Switching characteristics of MOS transistor

Switching characteristics of MOS transistor

Static characteristics

As a switching element, MOS transistors also operate in two states: off or on. As MOS transistors are voltage controlled components, their operating state is mainly determined by the gate source voltage uGS.

The working characteristics are as follows:

UGS turn-on voltage UT: The MOS transistor operates in the cutoff region, the leakage source current iDS is basically 0, the output voltage uDS ≈ UDD, and the MOS transistor is in the "off" state

UGS>turn-on voltage UT: The MOS transistor operates in the conduction region, and the leakage source current iDS=UDD/(RD+rDS). Among them, rDS is the drain source resistance when the MOS transistor is conducting. Output voltage UDS=UDD • rDS/(RD+rDS), if rDS<RD, then uDS ≈ 0V, and the MOS transistor is in the "on" state

Dynamic characteristics

When MOS transistors switch between conduction and cutoff states, there is also a transition process, but their dynamic characteristics mainly depend on the time required for charging and discharging stray capacitance related to the circuit, while the time for charge accumulation and dissipation during conduction and cutoff of the transistor itself is very small.

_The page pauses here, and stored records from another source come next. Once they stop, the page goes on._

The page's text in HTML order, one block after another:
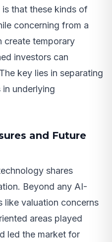
that these kinds of
concerning from a
create temporary
investors can
key lies in separating
underlying
and Future
shares
Beyond any AI-
like valuation concerns
areas played
led the market for
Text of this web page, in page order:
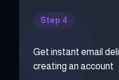
Step 4
Get instant email
creating an account
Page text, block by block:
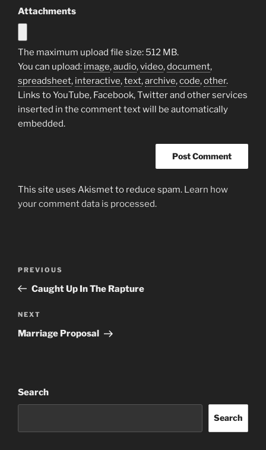
Attachments
The maximum upload file size: 512 MB.
You can upload: image,audio,video,document,
spreadsheet, interactive,text,archive,code,other.
Links to YouTube, Facebook, Twitter and other services
inserted in the comment text will be automatically
embedded.
This site uses Akismet to reduce spam. Learn how
your comment data is processed.
Previous
Post
PREVIOUS
Caught Up In The Rapture
Next
Post
NEXT
Marriage Proposal
Search
Search
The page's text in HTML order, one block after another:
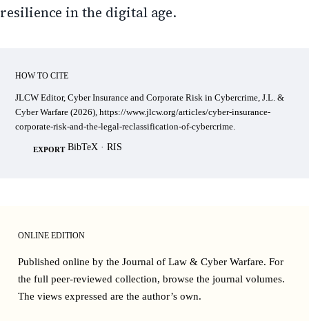
resilience in the digital age.
HOW TO CITE
JLCW Editor, Cyber Insurance and Corporate Risk in Cybercrime, J.L. &
Cyber Warfare (2026), https://www.jlcw.org/articles/cyber-insurance-
corporate-risk-and-the-legal-reclassification-of-cybercrime.
EXPORT BibTeX · RIS
ONLINE EDITION
Published online by the Journal of Law & Cyber Warfare. For
the full peer-reviewed collection, browse the journal volumes.
The views expressed are the author’s own.
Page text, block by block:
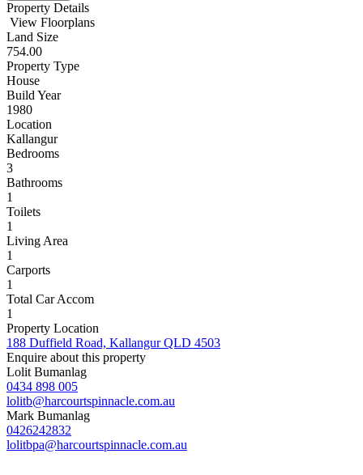
Property Details
View Floorplans
Land Size
754.00
Property Type
House
Build Year
1980
Location
Kallangur
Bedrooms
3
Bathrooms
1
Toilets
1
Living Area
1
Carports
1
Total Car Accom
1
Property Location
188 Duffield Road, Kallangur QLD 4503
Enquire about this property
Lolit Bumanlag
0434 898 005
lolitb@harcourtspinnacle.com.au
Mark Bumanlag
0426242832
lolitbpa@harcourtspinnacle.com.au
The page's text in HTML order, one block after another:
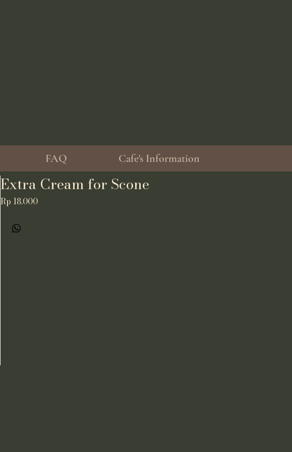
FAQ Cafe's Information
Extra Cream for Scone
Rp 18.000Price
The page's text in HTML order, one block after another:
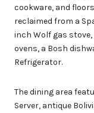
cookware, and
reclaimed from a
inch Wolf gas
ovens, a Bosh
Refrigerator.
The dining area
Server, antique
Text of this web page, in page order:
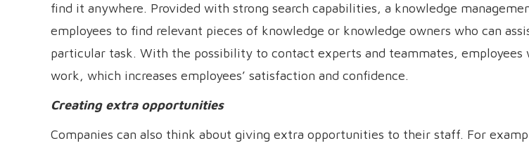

When the input voltage ui changes from high to low and the MOS transistor transitions from a conducting state to a cutoff state, the power supply UDD charges the stray capacitor CL through RD, with a charging time constant τ 1=RDCL. Therefore, the output voltage uo needs to go through a certain delay to change from low level to high level. When the input voltage ui changes from low to high and the MOS transistor transitions from the off state to the on state, the charge on the stray capacitor CL is discharged through rDS, and its discharge time constant τ 2 ≈ rDSCL. It can be seen that the output voltage Uo also needs to go through a certain delay before it can transition to a low level. But because rDS is much smaller than RD, the transition time from cutoff to conduction is shorter than the transition time from conduction to cutoff. Due to the fact that the drain source resistance rDS of the MOS transistor is much larger than the saturation resistance rCES of the transistor when it is turned on, and the external resistance RD of the drain is also larger than the collector resistance RC of the transistor, the charging and discharging time of the MOS transistor is longer, resulting in a lower switching speed of the MOS transistor than that of the transistor. However, in CMOS circuits, due to the low resistance of both the charging and discharging circuits, the charging and discharging processes are relatively fast, resulting in a high switching speed of the CMOS circuit.